> [REQUIRED ACTION]
Where an entry below contains an image, skip the image and reproduce the rest exactly.

[Source data]
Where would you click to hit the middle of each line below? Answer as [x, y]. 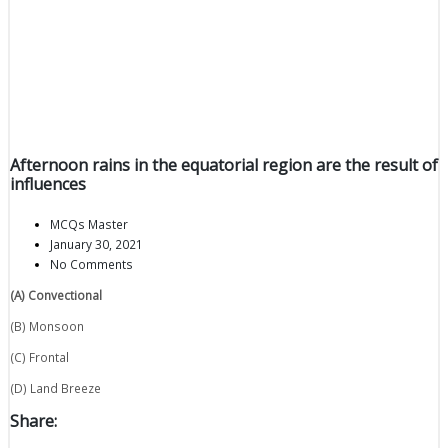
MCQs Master [89, 224]
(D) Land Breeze [55, 387]
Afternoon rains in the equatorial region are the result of [224, 165]
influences [48, 184]
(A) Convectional [56, 295]
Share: [33, 420]
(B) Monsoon [47, 326]
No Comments [91, 264]
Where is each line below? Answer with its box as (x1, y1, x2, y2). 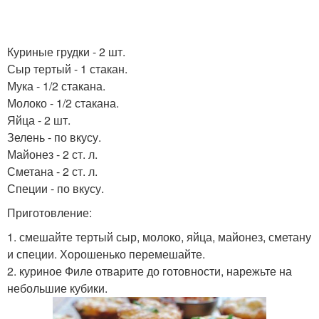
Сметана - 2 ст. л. (7, 163, 98, 179)
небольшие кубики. (7, 280, 108, 296)
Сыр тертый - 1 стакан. (7, 61, 127, 77)
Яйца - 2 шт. (7, 112, 70, 128)
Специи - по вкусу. (7, 180, 104, 197)
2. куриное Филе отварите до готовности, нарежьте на (7, 263, 292, 279)
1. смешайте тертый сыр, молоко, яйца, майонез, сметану (7, 229, 311, 245)
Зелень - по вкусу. (7, 129, 101, 145)
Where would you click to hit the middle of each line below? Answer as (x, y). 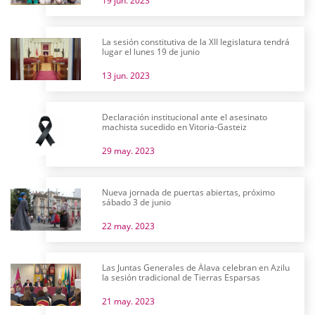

> [RESULT OF THIS TASK]
Where would you click to hit the middle of each line below? Answer as [x, y]. 
MCQs Master [89, 224]
(D) Land Breeze [55, 387]
Afternoon rains in the equatorial region are the result of [224, 165]
influences [48, 184]
(A) Convectional [56, 295]
Share: [33, 420]
(B) Monsoon [47, 326]
No Comments [91, 264]
Where is each line below? Answer with its box as (x1, y1, x2, y2). 
Сметана - 2 ст. л. (7, 163, 98, 179)
небольшие кубики. (7, 280, 108, 296)
Сыр тертый - 1 стакан. (7, 61, 127, 77)
Яйца - 2 шт. (7, 112, 70, 128)
Специи - по вкусу. (7, 180, 104, 197)
2. куриное Филе отварите до готовности, нарежьте на (7, 263, 292, 279)
1. смешайте тертый сыр, молоко, яйца, майонез, сметану (7, 229, 311, 245)
Зелень - по вкусу. (7, 129, 101, 145)
Where would you click to hit the middle of each line below? Answer as (x, y). 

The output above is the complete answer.